# freeradius + mpd5 pppoe server



## steff (Oct 7, 2009)

Hy,

I'm using a mpd5 pppoe server in conjunction with freeradius. Now  I want to set the Simultaneous-Use attribute in radius so users can't log in using the same account simultaneously. It works fine, except for when radius doesn't shutdown cleanly (like in the case of a power failure); this is because the user entries in /var/log/radutmp don't get cleaned up and they no longer correspond to the actual connected users. In order to prevent this I should use the checkrad utility to verify the entries in radutmp against the NAS, but I can't make it work with mpd5.. Does anyone know of a solution to this? Or is there any other way to prevent users from simultaneously logging in without using radius?


----------



## aragon (Oct 7, 2009)

steff said:
			
		

> It works fine, except for when radius doesn't shutdown cleanly (like in the case of a power failure); this is because the user entries in /var/log/radutmp don't get cleaned up and they no longer correspond to the actual connected users.

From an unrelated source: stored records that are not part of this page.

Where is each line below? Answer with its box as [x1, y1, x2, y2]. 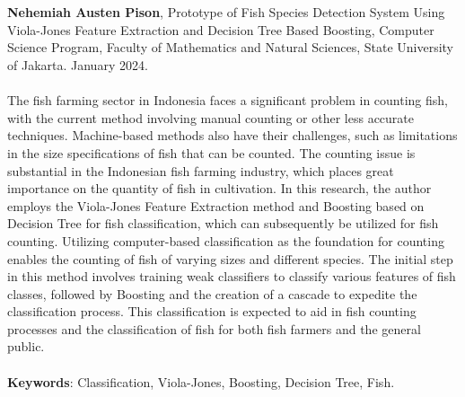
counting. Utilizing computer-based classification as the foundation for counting [7, 231, 444, 250]
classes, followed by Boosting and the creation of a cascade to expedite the [7, 284, 417, 303]
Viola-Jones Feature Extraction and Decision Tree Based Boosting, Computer [7, 20, 434, 39]
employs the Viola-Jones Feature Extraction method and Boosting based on [7, 196, 425, 215]
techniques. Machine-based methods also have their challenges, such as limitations [7, 126, 458, 145]
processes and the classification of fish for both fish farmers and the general [7, 319, 421, 338]
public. [7, 337, 45, 356]
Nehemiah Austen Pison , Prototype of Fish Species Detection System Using [7, 3, 445, 22]
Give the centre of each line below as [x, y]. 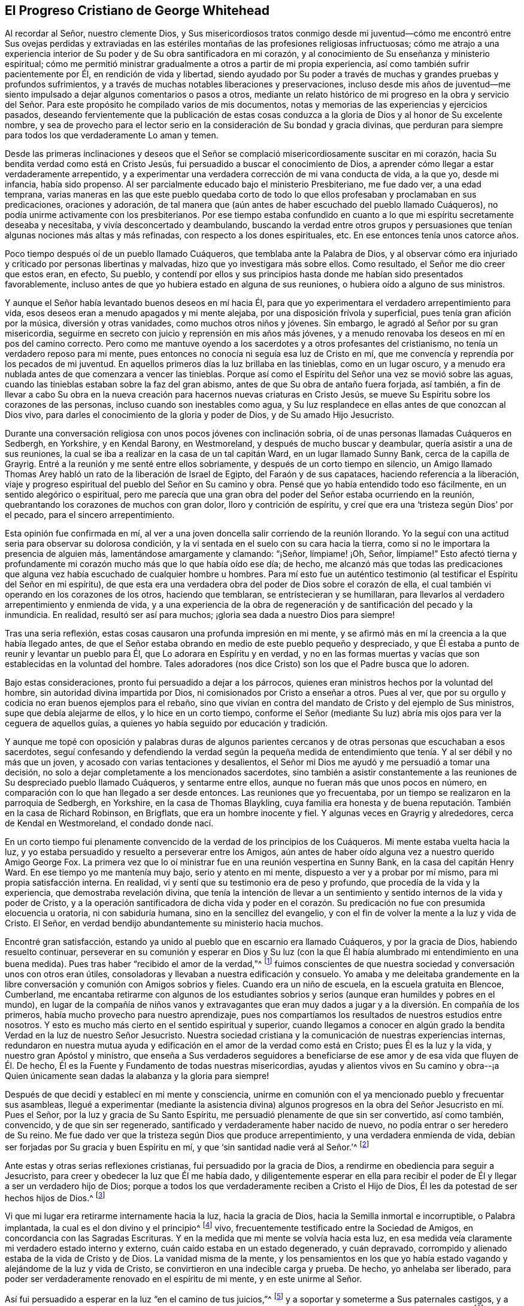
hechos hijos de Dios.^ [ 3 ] [55, 1197]
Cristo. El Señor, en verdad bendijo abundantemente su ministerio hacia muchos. [164, 923]
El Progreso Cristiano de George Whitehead [137, 10]
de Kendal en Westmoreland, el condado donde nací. [109, 823]
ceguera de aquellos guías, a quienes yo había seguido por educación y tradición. [166, 723]
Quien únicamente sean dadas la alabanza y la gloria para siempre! [137, 1076]
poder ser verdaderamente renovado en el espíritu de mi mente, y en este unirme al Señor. [184, 1279]
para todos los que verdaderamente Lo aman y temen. [112, 135]
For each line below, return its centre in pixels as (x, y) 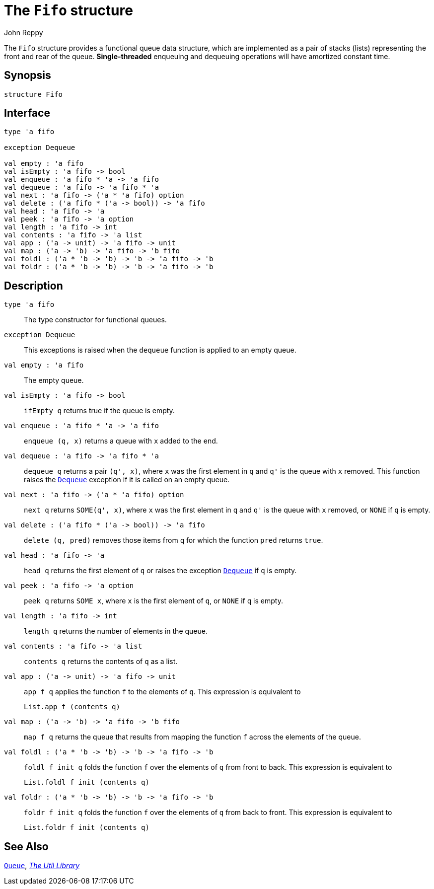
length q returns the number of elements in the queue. (116, 631)
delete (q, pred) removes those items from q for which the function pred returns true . (174, 540)
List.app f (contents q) (72, 707)
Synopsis (28, 75)
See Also (26, 846)
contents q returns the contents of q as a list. (101, 662)
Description (34, 286)
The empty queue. (54, 380)
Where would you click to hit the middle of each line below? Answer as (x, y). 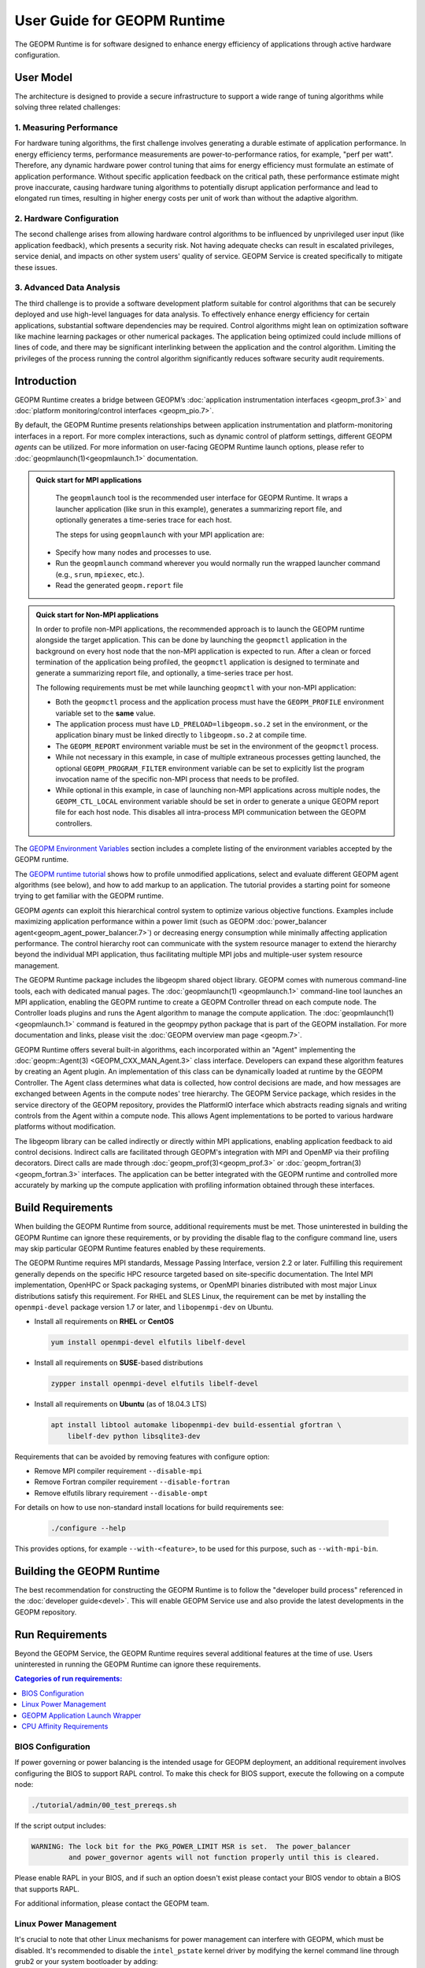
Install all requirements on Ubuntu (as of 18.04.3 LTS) (121, 1404)
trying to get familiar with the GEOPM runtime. (89, 896)
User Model (44, 78)
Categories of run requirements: (68, 1679)
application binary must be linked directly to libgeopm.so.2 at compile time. (181, 735)
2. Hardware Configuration (67, 219)
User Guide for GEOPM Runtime (120, 20)
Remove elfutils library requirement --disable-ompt (121, 1493)
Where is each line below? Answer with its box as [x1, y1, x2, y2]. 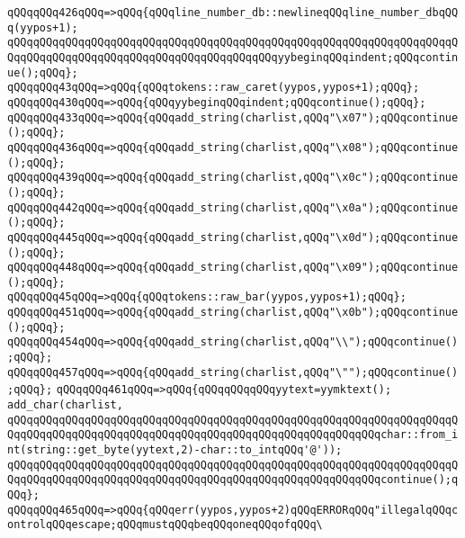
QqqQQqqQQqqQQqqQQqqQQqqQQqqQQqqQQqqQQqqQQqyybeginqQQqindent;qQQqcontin [7, 50, 459, 64]
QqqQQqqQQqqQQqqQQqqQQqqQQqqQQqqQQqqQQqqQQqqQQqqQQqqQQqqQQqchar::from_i [7, 428, 459, 442]
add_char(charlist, [7, 399, 123, 412]
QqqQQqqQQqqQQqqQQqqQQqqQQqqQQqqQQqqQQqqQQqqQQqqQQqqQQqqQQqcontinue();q [7, 473, 459, 487]
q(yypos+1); [7, 21, 78, 34]
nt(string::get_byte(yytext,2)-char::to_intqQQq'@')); [7, 444, 343, 457]
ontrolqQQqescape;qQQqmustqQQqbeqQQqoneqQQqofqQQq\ [7, 518, 323, 532]
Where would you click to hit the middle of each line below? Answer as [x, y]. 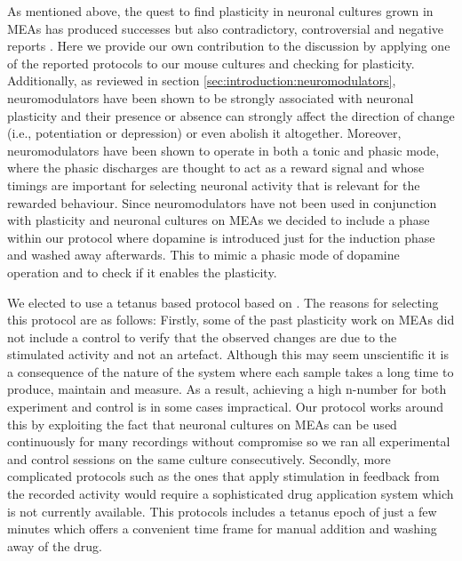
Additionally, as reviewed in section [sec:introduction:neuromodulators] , [202, 80]
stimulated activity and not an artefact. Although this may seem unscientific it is [228, 354]
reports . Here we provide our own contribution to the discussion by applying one [229, 46]
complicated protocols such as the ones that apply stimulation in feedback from [223, 476]
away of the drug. [55, 545]
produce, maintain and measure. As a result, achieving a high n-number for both [227, 389]
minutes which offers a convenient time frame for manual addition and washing [222, 529]
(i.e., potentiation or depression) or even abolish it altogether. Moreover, [204, 133]
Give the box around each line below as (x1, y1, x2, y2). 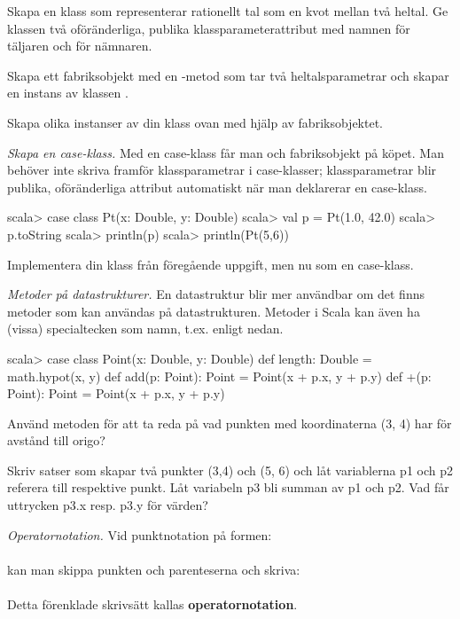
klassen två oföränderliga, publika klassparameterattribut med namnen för (7, 19, 410, 37)
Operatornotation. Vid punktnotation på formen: (7, 525, 272, 544)
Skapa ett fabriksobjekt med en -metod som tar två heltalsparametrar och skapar (7, 66, 449, 84)
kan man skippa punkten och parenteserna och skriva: (7, 560, 300, 578)
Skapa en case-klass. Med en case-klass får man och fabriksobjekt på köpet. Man (7, 143, 444, 161)
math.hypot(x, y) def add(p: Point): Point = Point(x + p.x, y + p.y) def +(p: (7, 366, 432, 385)
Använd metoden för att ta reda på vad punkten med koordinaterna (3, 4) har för (7, 413, 452, 432)
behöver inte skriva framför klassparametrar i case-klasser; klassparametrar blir (7, 161, 437, 179)
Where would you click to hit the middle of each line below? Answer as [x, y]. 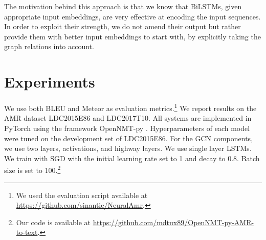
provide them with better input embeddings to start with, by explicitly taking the [132, 36]
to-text [27, 232]
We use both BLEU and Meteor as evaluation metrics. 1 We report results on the [130, 107]
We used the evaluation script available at [82, 195]
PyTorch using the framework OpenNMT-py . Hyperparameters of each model [127, 128]
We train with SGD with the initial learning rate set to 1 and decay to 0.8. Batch [132, 158]
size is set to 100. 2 [32, 169]
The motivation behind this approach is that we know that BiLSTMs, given [123, 6]
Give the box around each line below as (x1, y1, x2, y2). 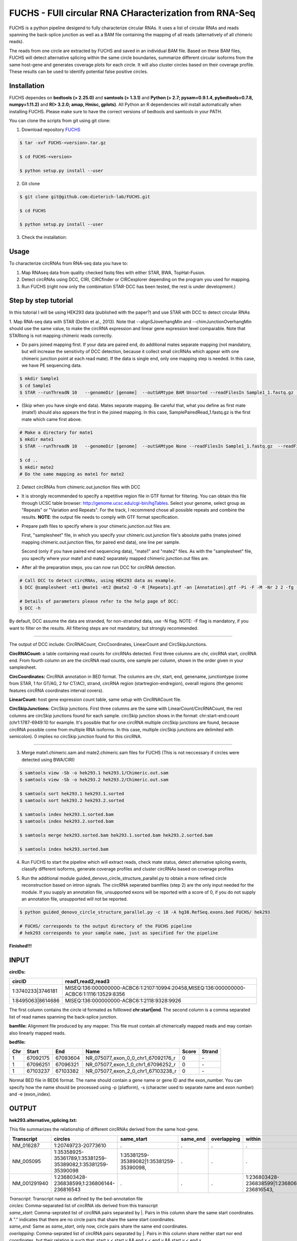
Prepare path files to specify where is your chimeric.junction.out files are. (21, 523, 171, 529)
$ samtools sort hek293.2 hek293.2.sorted (19, 798, 124, 804)
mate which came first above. (21, 416, 82, 422)
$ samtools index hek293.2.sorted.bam (19, 819, 114, 824)
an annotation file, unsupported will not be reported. (21, 896, 128, 902)
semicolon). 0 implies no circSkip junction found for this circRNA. (9, 733, 142, 739)
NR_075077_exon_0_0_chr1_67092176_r (85, 1055, 176, 1062)
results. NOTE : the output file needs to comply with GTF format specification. (21, 514, 179, 520)
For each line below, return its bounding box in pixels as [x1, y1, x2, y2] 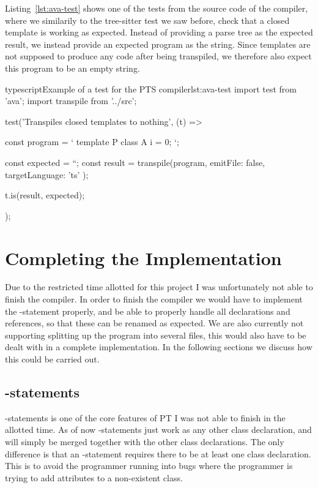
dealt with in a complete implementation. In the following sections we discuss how [5, 340, 312, 353]
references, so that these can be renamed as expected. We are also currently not [5, 317, 304, 329]
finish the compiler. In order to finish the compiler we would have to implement [5, 293, 303, 306]
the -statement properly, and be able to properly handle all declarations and [5, 304, 290, 317]
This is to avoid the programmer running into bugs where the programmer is [5, 459, 293, 472]
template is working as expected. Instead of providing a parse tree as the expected [5, 26, 313, 39]
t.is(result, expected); [5, 189, 85, 201]
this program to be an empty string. [5, 61, 140, 74]
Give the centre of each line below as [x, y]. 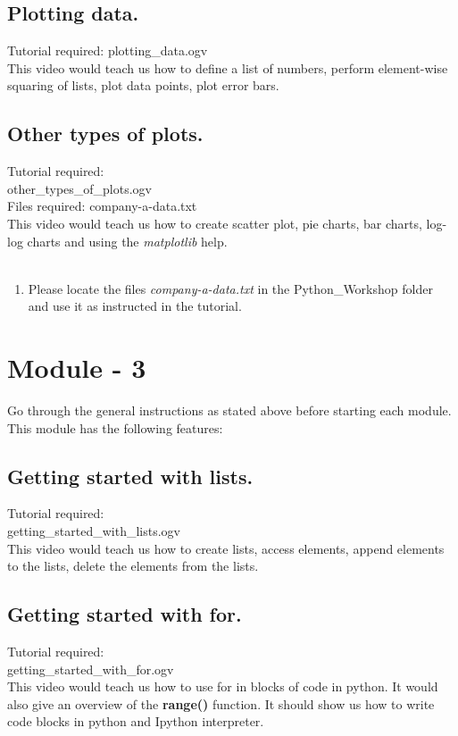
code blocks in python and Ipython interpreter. [136, 721]
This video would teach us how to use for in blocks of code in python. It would [223, 686]
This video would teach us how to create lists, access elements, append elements [226, 548]
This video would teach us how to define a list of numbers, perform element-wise [228, 67]
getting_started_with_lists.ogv [94, 531]
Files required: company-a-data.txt [102, 206]
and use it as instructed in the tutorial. [135, 306]
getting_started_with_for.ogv [91, 669]
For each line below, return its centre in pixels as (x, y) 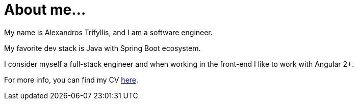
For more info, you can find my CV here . (71, 80)
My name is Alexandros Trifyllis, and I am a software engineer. (108, 32)
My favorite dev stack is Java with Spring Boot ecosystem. (103, 48)
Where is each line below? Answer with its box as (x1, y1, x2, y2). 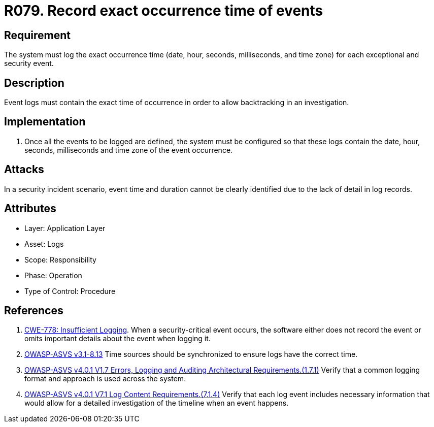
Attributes (4, 202, 56, 215)
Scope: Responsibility (24, 255, 96, 264)
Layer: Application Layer (24, 223, 106, 233)
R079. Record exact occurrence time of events (4, 2, 323, 19)
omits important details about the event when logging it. (24, 334, 211, 343)
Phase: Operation (24, 271, 82, 280)
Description (4, 76, 64, 89)
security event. (4, 59, 54, 68)
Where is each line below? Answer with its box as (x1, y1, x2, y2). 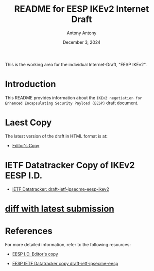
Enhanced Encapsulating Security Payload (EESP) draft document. (5, 100, 138, 106)
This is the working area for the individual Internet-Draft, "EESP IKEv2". (5, 61, 147, 67)
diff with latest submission (5, 203, 115, 214)
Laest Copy (5, 117, 52, 128)
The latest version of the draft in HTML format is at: (5, 133, 108, 139)
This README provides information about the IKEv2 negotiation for (5, 95, 142, 100)
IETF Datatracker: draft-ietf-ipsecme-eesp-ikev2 (12, 186, 109, 192)
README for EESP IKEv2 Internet (14, 3, 149, 15)
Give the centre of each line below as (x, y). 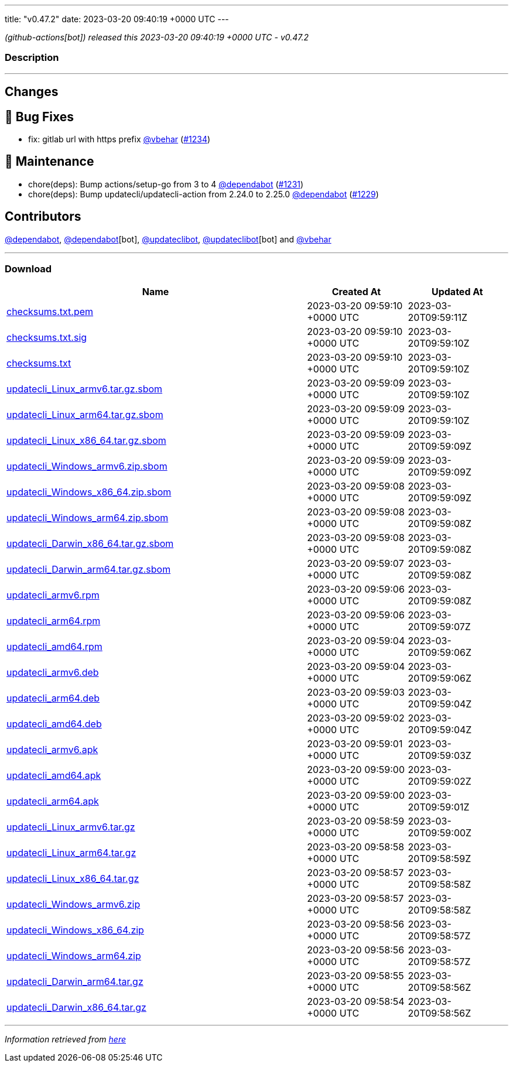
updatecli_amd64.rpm (54, 647)
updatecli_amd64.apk (54, 776)
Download (28, 269)
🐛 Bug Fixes (40, 117)
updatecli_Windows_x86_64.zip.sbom (89, 492)
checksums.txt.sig (47, 338)
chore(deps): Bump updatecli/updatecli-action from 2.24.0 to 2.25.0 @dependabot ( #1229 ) (204, 194)
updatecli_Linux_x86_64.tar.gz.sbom (86, 441)
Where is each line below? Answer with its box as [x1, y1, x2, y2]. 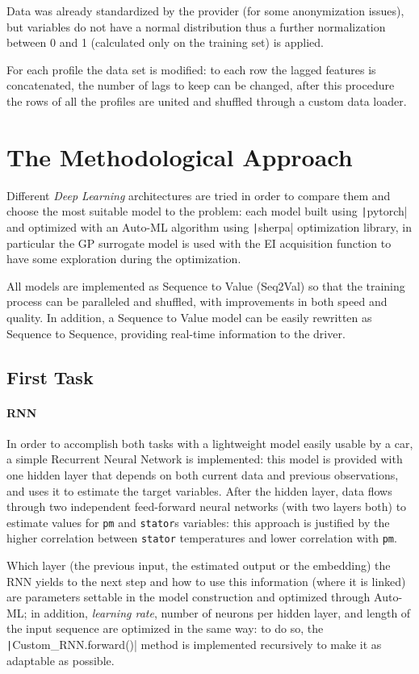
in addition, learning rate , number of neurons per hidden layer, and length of [31, 604, 411, 621]
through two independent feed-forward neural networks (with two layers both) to [6, 498, 407, 515]
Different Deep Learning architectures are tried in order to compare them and [6, 186, 391, 203]
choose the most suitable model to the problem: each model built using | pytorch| [6, 203, 408, 220]
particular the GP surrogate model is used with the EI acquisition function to [6, 234, 392, 251]
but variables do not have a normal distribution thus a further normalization [6, 18, 386, 35]
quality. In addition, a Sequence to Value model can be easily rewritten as [6, 308, 372, 325]
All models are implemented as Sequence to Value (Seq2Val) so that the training [6, 277, 405, 294]
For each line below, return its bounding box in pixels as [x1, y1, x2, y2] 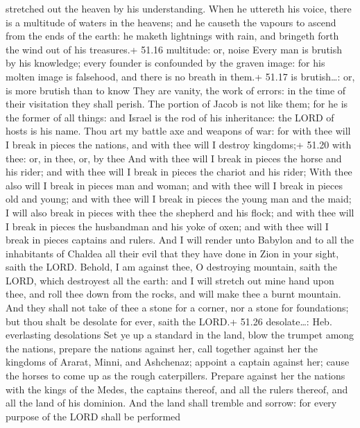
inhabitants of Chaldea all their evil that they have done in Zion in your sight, [6, 246, 339, 260]
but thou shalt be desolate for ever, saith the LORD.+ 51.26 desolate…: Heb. [6, 314, 332, 328]
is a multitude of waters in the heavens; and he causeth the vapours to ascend [6, 15, 336, 29]
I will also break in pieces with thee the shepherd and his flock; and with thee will [6, 205, 354, 219]
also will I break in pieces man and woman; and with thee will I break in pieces [6, 178, 343, 192]
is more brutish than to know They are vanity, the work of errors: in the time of [6, 83, 346, 97]
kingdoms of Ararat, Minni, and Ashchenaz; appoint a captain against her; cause [6, 354, 350, 369]
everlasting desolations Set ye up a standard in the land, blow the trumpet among [6, 327, 354, 342]
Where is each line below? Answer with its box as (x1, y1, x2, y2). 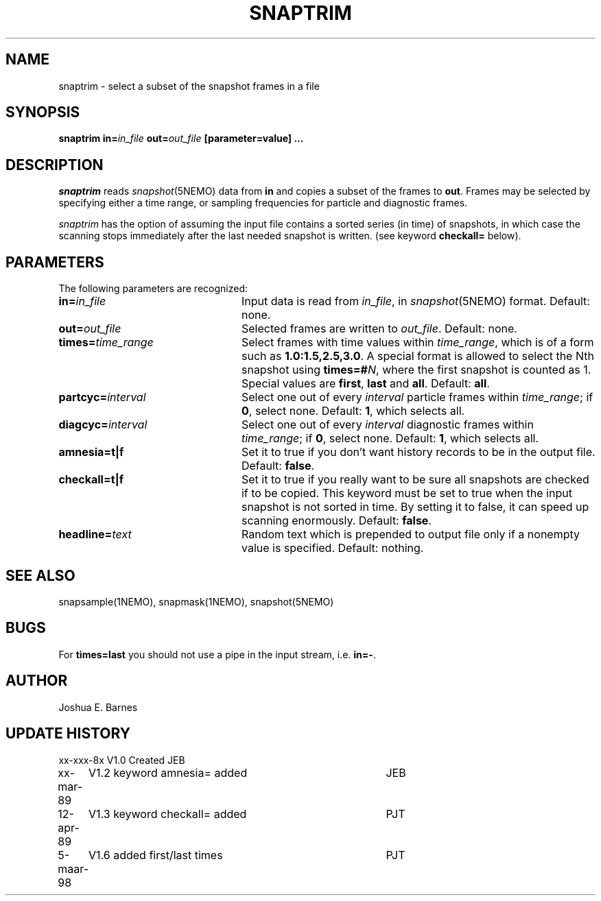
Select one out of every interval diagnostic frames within (241, 418, 534, 432)
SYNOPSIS (5, 104, 80, 121)
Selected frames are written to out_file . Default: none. (241, 322, 517, 336)
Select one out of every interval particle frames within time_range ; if (241, 390, 593, 405)
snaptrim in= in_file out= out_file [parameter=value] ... (58, 132, 304, 145)
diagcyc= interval (58, 418, 148, 432)
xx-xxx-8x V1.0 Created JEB (58, 754, 185, 766)
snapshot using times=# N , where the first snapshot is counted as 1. (241, 363, 591, 377)

Write a start up script that cleans out radutmp, perhaps?  Maybe in conjunction with checkrad...




			
				steff said:
			
		

> Or is there any other way to prevent users from simultaneously logging in without using radius?


Try allocate users a single, static IP address.


----------



## steff (Oct 8, 2009)

aragon said:
			
		

> Try allocate users a single, static IP address.



This seems to be the most straightforward and reliable way.


----------